But is the Juncker Commission’s approach truly dissimilar from the approach of previous Commissions? The best means to exam that is to compare today’s operate programme to the start out operate programme of previous Commissions.
The incoming Barroso Commission of 2005 suggested 32 pages of proposals, alongside no reference to withdrawal of pending measures. In 2010, the incoming ‘Barroso II’ Commission listed 25 pages of proposals, although entirely v pages concerned proposals that the Commission was definitely planning to brand inward 2010. The other xx pages listed those proposals which were planned for the residual of the five-year mandate, although inward the terminate some of those proposals – similar 2 Directives on labour migration – were tabled inward 2010 later on all. And the 2010 operate programme listed 58 proposed measures which were going to last withdrawn, although inward all but i example the withdrawals were due to obsolescence.

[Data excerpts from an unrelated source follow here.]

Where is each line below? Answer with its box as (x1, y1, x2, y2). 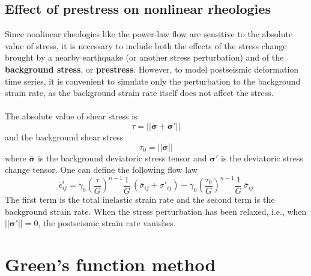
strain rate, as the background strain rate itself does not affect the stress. (5, 86, 274, 99)
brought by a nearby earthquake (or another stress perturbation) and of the (5, 51, 284, 64)
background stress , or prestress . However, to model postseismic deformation (5, 62, 299, 75)
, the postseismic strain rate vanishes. (38, 217, 176, 229)
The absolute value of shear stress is (5, 110, 137, 122)
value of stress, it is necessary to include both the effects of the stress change (5, 39, 287, 52)
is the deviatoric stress (221, 151, 303, 164)
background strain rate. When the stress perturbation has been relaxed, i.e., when (5, 205, 307, 217)
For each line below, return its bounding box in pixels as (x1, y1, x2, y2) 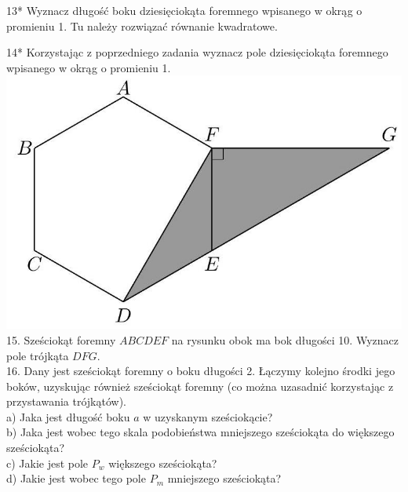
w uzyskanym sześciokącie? (143, 408, 273, 425)
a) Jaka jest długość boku (6, 408, 130, 425)
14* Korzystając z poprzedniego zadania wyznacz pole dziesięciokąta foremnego (6, 44, 388, 60)
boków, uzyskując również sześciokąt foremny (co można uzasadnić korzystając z (6, 377, 394, 394)
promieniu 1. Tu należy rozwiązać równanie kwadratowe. (6, 17, 278, 34)
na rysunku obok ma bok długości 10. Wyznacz (171, 331, 399, 348)
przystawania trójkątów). (6, 393, 127, 410)
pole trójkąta (6, 347, 69, 363)
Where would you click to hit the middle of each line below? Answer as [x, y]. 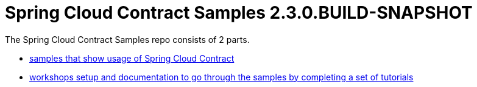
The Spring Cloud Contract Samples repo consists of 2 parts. [127, 39]
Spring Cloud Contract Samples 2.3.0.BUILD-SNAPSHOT [239, 13]
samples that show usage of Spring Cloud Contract [132, 58]
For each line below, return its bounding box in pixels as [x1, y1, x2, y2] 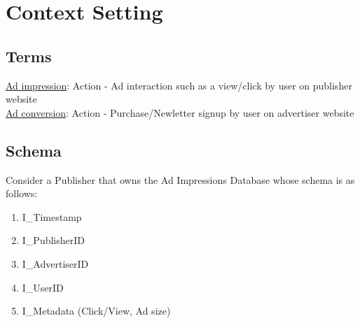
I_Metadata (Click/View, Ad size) [22, 303, 171, 318]
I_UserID [22, 280, 64, 294]
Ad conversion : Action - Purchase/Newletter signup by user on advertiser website [6, 105, 354, 120]
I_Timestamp [22, 209, 82, 224]
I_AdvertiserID [22, 256, 89, 271]
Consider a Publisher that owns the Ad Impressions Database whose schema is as [6, 172, 355, 187]
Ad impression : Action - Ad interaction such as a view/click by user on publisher [6, 78, 352, 92]
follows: [6, 186, 38, 201]
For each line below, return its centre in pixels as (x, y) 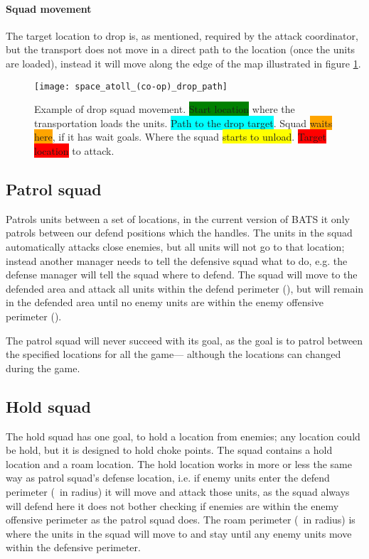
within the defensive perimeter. (73, 547)
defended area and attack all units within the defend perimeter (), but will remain (185, 288)
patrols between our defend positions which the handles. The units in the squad (179, 233)
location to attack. (74, 151)
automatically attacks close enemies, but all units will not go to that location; (175, 246)
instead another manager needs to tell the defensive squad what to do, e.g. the (177, 260)
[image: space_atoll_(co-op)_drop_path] (131, 86)
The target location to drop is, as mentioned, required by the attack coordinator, (182, 35)
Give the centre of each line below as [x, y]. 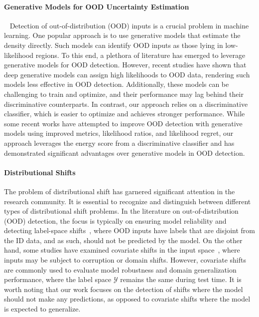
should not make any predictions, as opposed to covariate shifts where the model [127, 299]
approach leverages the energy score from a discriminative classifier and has [119, 143]
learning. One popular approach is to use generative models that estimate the [122, 35]
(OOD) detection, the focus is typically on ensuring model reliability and [115, 220]
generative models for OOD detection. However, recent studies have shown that [125, 65]
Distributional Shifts [40, 172]
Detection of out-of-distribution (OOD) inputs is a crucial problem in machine [129, 25]
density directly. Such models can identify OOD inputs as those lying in [114, 45]
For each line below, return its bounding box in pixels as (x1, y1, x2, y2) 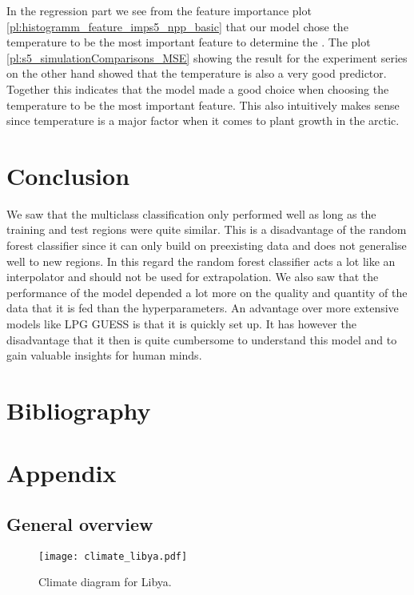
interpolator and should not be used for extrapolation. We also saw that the (6, 268, 379, 285)
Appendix (6, 456, 117, 489)
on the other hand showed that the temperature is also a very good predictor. (6, 65, 387, 82)
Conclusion (6, 159, 130, 191)
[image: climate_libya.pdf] (38, 550, 188, 562)
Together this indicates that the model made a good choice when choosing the (6, 80, 389, 97)
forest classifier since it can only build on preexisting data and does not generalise (6, 237, 407, 254)
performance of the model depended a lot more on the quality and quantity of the (6, 283, 408, 300)
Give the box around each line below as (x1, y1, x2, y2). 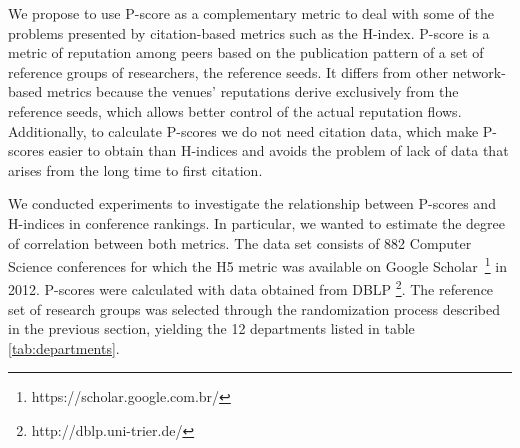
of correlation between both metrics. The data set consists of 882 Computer (8, 232, 472, 253)
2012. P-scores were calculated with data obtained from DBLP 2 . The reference (8, 276, 494, 300)
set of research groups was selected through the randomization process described (8, 298, 501, 319)
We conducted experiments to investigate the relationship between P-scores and (8, 193, 496, 214)
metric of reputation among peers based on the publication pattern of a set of (8, 42, 484, 63)
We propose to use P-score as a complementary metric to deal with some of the (8, 3, 494, 23)
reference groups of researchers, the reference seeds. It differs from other (8, 61, 448, 82)
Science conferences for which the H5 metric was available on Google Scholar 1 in (8, 253, 507, 276)
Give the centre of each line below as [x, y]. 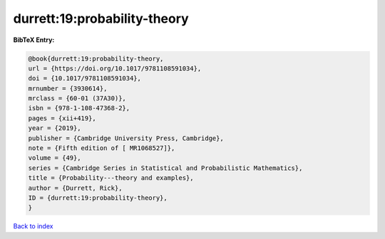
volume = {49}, [55, 158]
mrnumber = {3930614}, [68, 88]
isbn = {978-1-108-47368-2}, [79, 108]
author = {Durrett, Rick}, [75, 188]
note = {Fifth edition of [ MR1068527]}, [102, 148]
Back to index [33, 226]
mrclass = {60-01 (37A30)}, [77, 99]
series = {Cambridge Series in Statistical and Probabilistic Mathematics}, [165, 168]
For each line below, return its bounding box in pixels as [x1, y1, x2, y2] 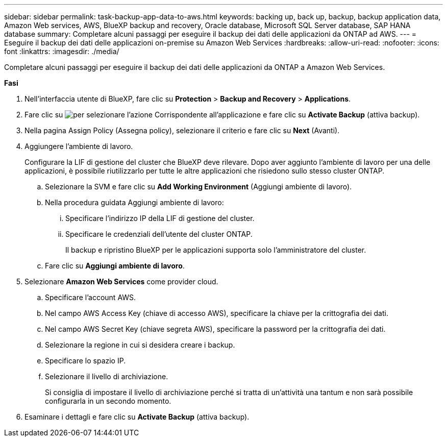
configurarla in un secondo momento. [45, 397, 171, 405]
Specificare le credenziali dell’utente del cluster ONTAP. [65, 230, 253, 238]
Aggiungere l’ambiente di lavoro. [24, 142, 133, 151]
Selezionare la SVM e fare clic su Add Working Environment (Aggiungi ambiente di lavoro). [45, 182, 352, 191]
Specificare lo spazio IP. [45, 356, 126, 365]
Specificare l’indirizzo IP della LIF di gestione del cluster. [65, 214, 255, 223]
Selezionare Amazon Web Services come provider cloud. [24, 277, 218, 286]
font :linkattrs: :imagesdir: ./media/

How does that compare to the 2015 operate programme? First of all, the listing of planned proposals is similar to that inward 2010: 4 pages, 23 proposals, compared to v pages as well as 34 proposals v years ago. Admittedly, the 2010 listing comprised entirely the Commission’s biggest priorities, spell the 2015 listing is supposedly exhaustive, according to press reports. So is the Commission truly planning to suggest less than i novel stair out per Commissioner adjacent year?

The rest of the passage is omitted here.